AIM OF THE EXERCISE
Search the entries below for the line containing "overfitting_and_regularization [14, 160, 107, 168]"; from there to the end, return every line exactly and add nothing.

SUPPLIED DATA

::::::

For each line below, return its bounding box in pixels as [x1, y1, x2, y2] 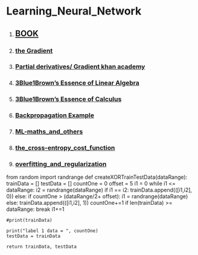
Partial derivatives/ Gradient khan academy [14, 62, 145, 71]
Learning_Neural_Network [6, 4, 142, 18]
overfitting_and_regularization [14, 160, 107, 168]
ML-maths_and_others [14, 127, 83, 136]
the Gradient [14, 47, 53, 55]
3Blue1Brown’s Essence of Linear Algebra [14, 79, 140, 87]
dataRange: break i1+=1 [6, 205, 65, 213]
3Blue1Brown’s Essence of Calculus [14, 95, 122, 103]

::::::

RESULT OF THIS EXERCISE
overfitting_and_regularization [14, 160, 107, 168]
ML-maths_and_others [14, 127, 83, 136]
the Gradient [14, 47, 53, 55]
3Blue1Brown’s Essence of Linear Algebra [14, 79, 140, 87]
dataRange: break i1+=1 [6, 205, 65, 213]
3Blue1Brown’s Essence of Calculus [14, 95, 122, 103]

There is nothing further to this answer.